Incentives and performance payments for conservation are receiving increased attention from both conservation and development practitioners (Ferraro 2011). While the theory underlying PES is relatively simple, studies verifying the efficacy of PES are lacking. Nor is there information on the valuation of snow leopards or their alpine ecosystem. Reasons for this include poor beneficiary targeting and participation, unforeseen changes in land-use and failure of participants to comply with contractual obligations. Options for ecosystem services related to water provision appear limited unless linked with payments from hydro-power generation since water is considered an open-access commodity within snow leopard range.

Cost-effective targeting of land through the use of discriminative conservation payments can substantially improve the efficiency of investments in the Grain-to-Green program and other payment for ecosystem services programs (Chen et al. 2010). Dinerstein et al. (2013) offer examples for incentivizing local communities to protect wildlife through premium payment mechanisms such as REDD (carbon sequestration).

Accounting for economic benefits arising from conservation and reducing potential policy conflicts with alternative plans for development can provide opportunities for successful strategies that combine conservation and sustainable development and facilitate conservation action.
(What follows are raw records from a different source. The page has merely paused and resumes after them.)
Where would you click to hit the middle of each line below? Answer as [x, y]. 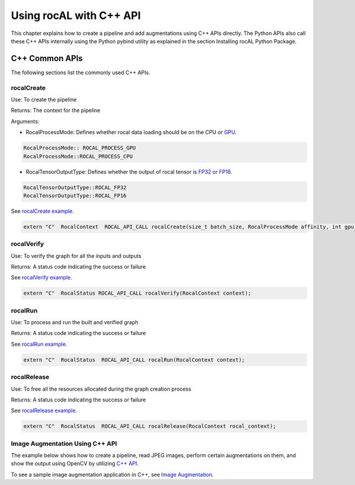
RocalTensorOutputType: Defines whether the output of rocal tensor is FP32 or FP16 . [129, 171]
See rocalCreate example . [42, 211]
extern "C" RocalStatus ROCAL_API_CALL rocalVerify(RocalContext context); [137, 293]
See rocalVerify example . [41, 277]
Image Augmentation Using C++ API [64, 443]
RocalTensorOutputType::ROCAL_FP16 [75, 195]
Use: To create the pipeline [44, 99]
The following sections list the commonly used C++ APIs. [80, 72]
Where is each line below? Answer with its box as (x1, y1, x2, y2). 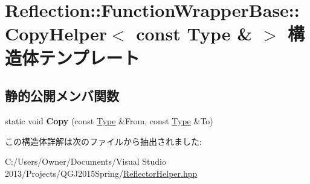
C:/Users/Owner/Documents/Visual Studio (5, 155, 166, 168)
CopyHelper (5, 21, 108, 46)
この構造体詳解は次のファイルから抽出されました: (5, 135, 202, 147)
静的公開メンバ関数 (5, 86, 119, 105)
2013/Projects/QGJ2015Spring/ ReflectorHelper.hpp (5, 167, 198, 179)
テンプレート (39, 45, 140, 69)
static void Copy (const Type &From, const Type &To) (5, 114, 213, 127)

The PES approach may generate new financing which would not otherwise be available for conservation; it can be sustainable, as it depends upon mutual self-interest of service users and providers and not upon the whims of donor funding. It is judged efficient if it generates services whose benefits exceed the cost of providing them. Spatially-based cost-benefit analyses provide a basis for more equitable distribution of cost-sharing through management initiatives that offer herders incentives, as well as drawing upon traditional knowledge to create more sustainable rangeland management protocols (Ferraro 2011; Zabel and Rowe 2009). Rasul et al. (2011) suggest a framework for valuing ecosystem services in the Himalayan region.
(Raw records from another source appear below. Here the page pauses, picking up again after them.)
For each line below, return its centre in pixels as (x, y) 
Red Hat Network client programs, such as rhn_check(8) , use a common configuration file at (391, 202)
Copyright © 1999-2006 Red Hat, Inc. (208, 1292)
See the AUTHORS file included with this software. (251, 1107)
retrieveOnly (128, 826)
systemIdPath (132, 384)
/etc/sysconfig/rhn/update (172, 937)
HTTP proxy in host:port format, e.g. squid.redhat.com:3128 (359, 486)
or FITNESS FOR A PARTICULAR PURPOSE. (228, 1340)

Conservationists have debated how best to link ecosystem service payments to biodiversity conservation. Gibbons et al. (2011) suggest that PES payments should target actions where there is a clear intervention which clearly and directly benefits biodiversity and that is relatively easy to measure and monitor over time. In degraded habitats or where it is not clear what action or set of actions will produce the desired result, it may be preferable to incentivize activities for results (i.e. a given number of snow leopards and large prey animals). A Payment by Results system will allow individual managers to optimize their level of action, especially if they have special knowledge about the species or the habitat being protected and managed. However, a key consideration in determining which incentive system might work most effectively involves the costs of compliance and population monitoring, as well as the ability to robustly and reliably detect changes in number over time (a statistic which may be surprising difficult to determine). Further research is required to determine circumstances and policies under which direct payment schemes for restoring or maintaining intact ecosystems provide consistent results. These need to be species and site specific, and supported through reliable protocols such as camera-trapping and non-invasive scat genotyping, along with prey species and habitat condition surveys.